Restate word for word the entries below, starting at the line with "used these classifications" and ending at the line with "The aim of this". Keep both end lines and omit the pictures.

[Records from a data collection]
☆ ☆ ☆ ☆ ☆ ☆ ☆

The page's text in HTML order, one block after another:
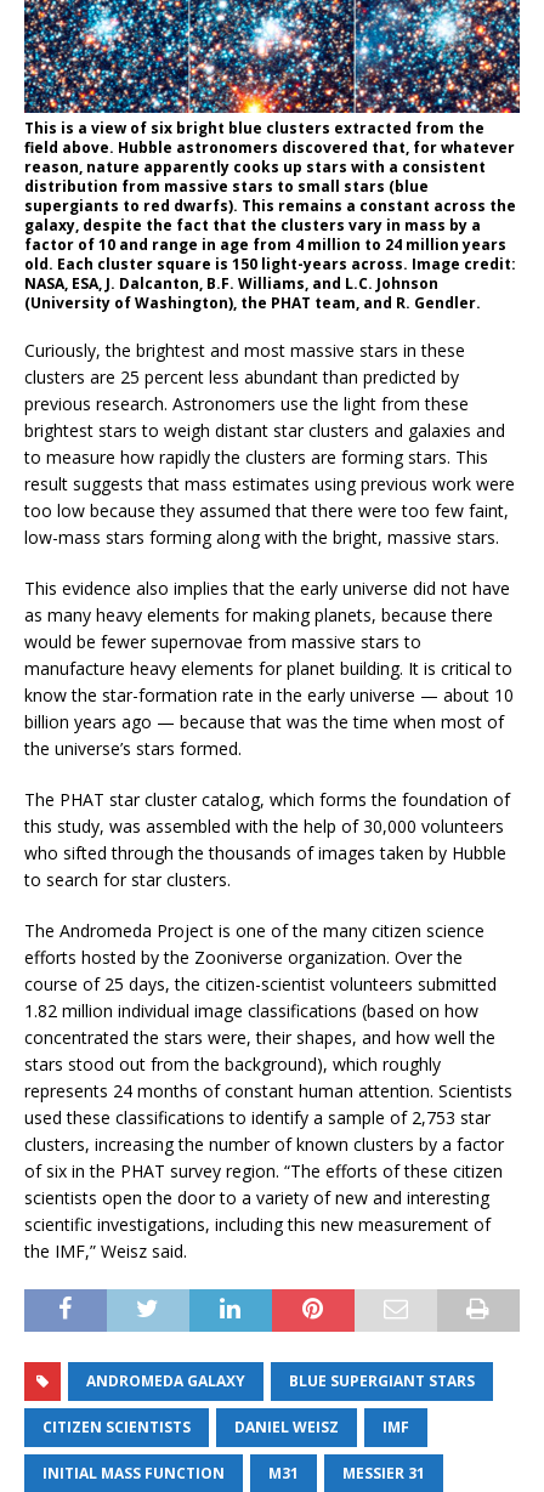
This is a view of six bright blue clusters extracted from the
field above. Hubble astronomers discovered that, for whatever
reason, nature apparently cooks up stars with a consistent
distribution from massive stars to small stars (blue
supergiants to red dwarfs). This remains a constant across the
galaxy, despite the fact that the clusters vary in mass by a
factor of 10 and range in age from 4 million to 24 million years
old. Each cluster square is 150 light-years across. Image credit:
NASA, ESA, J. Dalcanton, B.F. Williams, and L.C. Johnson
(University of Washington), the PHAT team, and R. Gendler.
Curiously, the brightest and most massive stars in these
clusters are 25 percent less abundant than predicted by
previous research. Astronomers use the light from these
brightest stars to weigh distant star clusters and galaxies and
to measure how rapidly the clusters are forming stars. This
result suggests that mass estimates using previous work were
too low because they assumed that there were too few faint,
low-mass stars forming along with the bright, massive stars.
This evidence also implies that the early universe did not have
as many heavy elements for making planets, because there
would be fewer supernovae from massive stars to
manufacture heavy elements for planet building. It is critical to
know the star-formation rate in the early universe — about 10
billion years ago — because that was the time when most of
the universe’s stars formed.
The PHAT star cluster catalog, which forms the foundation of
this study, was assembled with the help of 30,000 volunteers
who sifted through the thousands of images taken by Hubble
to search for star clusters.
The Andromeda Project is one of the many citizen science
efforts hosted by the Zooniverse organization. Over the
course of 25 days, the citizen-scientist volunteers submitted
1.82 million individual image classifications (based on how
concentrated the stars were, their shapes, and how well the
stars stood out from the background), which roughly
represents 24 months of constant human attention. Scientists
used these classifications to identify a sample of 2,753 star
clusters, increasing the number of known clusters by a factor
of six in the PHAT survey region. “The efforts of these citizen
scientists open the door to a variety of new and interesting
scientific investigations, including this new measurement of
the IMF,” Weisz said.
ANDROMEDA GALAXY BLUE SUPERGIANT STARS
CITIZEN SCIENTISTS DANIEL WEISZ IMF
INITIAL MASS FUNCTION M31 MESSIER 31
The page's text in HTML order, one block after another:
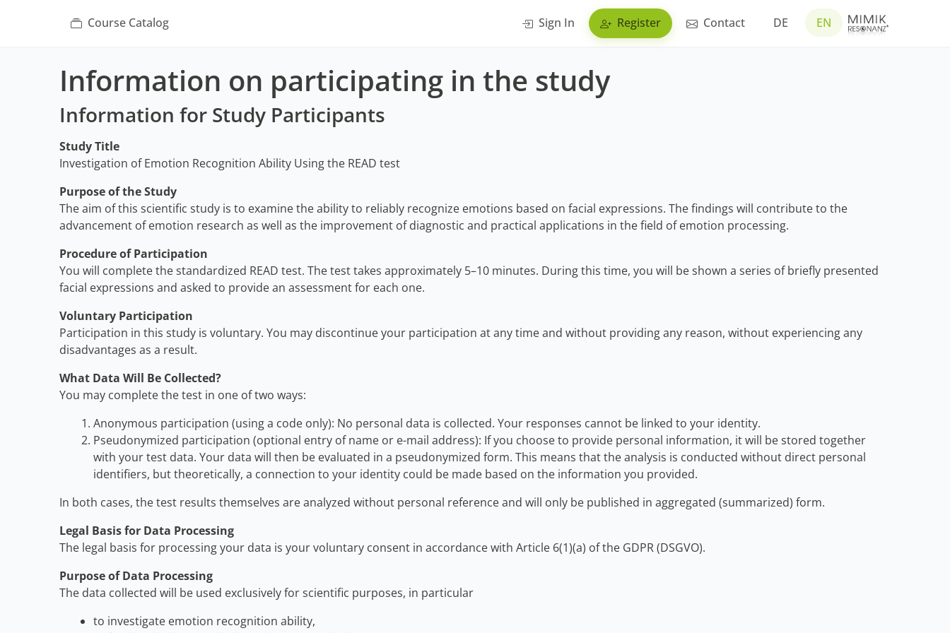
Course Catalog Sign In Register Contact DE EN
Information on participating in the study
Information for Study Participants
Study Title
Investigation of Emotion Recognition Ability Using the READ test
Purpose of the Study
The aim of this scientific study is to examine the ability to reliably recognize emotions based on facial expressions. The findings will contribute to the
advancement of emotion research as well as the improvement of diagnostic and practical applications in the field of emotion processing.
Procedure of Participation
You will complete the standardized READ test. The test takes approximately 5–10 minutes. During this time, you will be shown a series of briefly presented
facial expressions and asked to provide an assessment for each one.
Voluntary Participation
Participation in this study is voluntary. You may discontinue your participation at any time and without providing any reason, without experiencing any
disadvantages as a result.
What Data Will Be Collected?
You may complete the test in one of two ways:
Anonymous participation (using a code only): No personal data is collected. Your responses cannot be linked to your identity.
Pseudonymized participation (optional entry of name or e-mail address): If you choose to provide personal information, it will be stored together
with your test data. Your data will then be evaluated in a pseudonymized form. This means that the analysis is conducted without direct personal
identifiers, but theoretically, a connection to your identity could be made based on the information you provided.
In both cases, the test results themselves are analyzed without personal reference and will only be published in aggregated (summarized) form.
Legal Basis for Data Processing
The legal basis for processing your data is your voluntary consent in accordance with Article 6(1)(a) of the GDPR (DSGVO).
Purpose of Data Processing
The data collected will be used exclusively for scientific purposes, in particular
to investigate emotion recognition ability,
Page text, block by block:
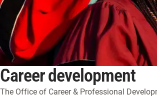
Career development
The Office of Career & Professional
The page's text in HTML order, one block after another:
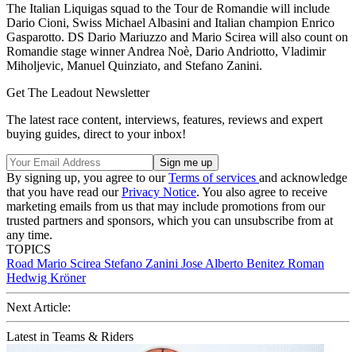
The Italian Liquigas squad to the Tour de Romandie will include
Dario Cioni, Swiss Michael Albasini and Italian champion Enrico
Gasparotto. DS Dario Mariuzzo and Mario Scirea will also count on
Romandie stage winner Andrea Noè, Dario Andriotto, Vladimir
Miholjevic, Manuel Quinziato, and Stefano Zanini.
Get The Leadout Newsletter
The latest race content, interviews, features, reviews and expert
buying guides, direct to your inbox!
By signing up, you agree to ourTerms of services and acknowledge
that you have read ourPrivacy Notice. You also agree to receive
marketing emails from us that may include promotions from our
trusted partners and sponsors, which you can unsubscribe from at
any time.
TOPICS
Road Mario Scirea Stefano Zanini Jose Alberto Benitez Roman
Hedwig Kröner
Next Article:
Latest in Teams & Riders
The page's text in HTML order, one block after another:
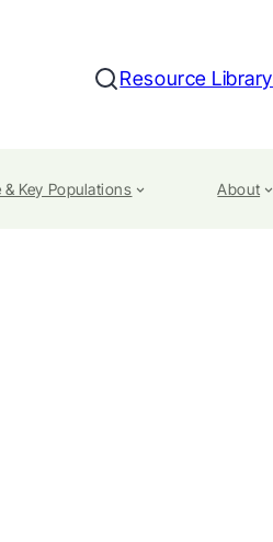
Search
Resource Library
& Key Populations About
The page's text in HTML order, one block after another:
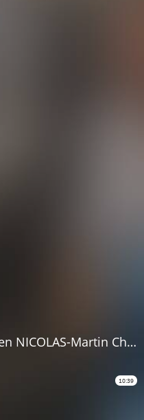
Charpente Beaumont sur Sarthe
10:39

☆ ☆ ☆ ☆ ☆ ☆ ☆

### Task output
used these classifications to identify a sample of 2,753 star
clusters, increasing the number of known clusters by a factor
of six in the PHAT survey region. “The efforts of these citizen
scientists open the door to a variety of new and interesting
scientific investigations, including this new measurement of
the IMF,” Weisz said.
ANDROMEDA GALAXY BLUE SUPERGIANT STARS
CITIZEN SCIENTISTS DANIEL WEISZ IMF
INITIAL MASS FUNCTION M31 MESSIER 31
The page's text in HTML order, one block after another:
Course Catalog Sign In Register Contact DE EN
Information on participating in the study
Information for Study Participants
Study Title
Investigation of Emotion Recognition Ability Using the READ test
Purpose of the Study
The aim of this scientific study is to examine the ability to reliably recognize emotions based on facial expressions. The findings will contribute to the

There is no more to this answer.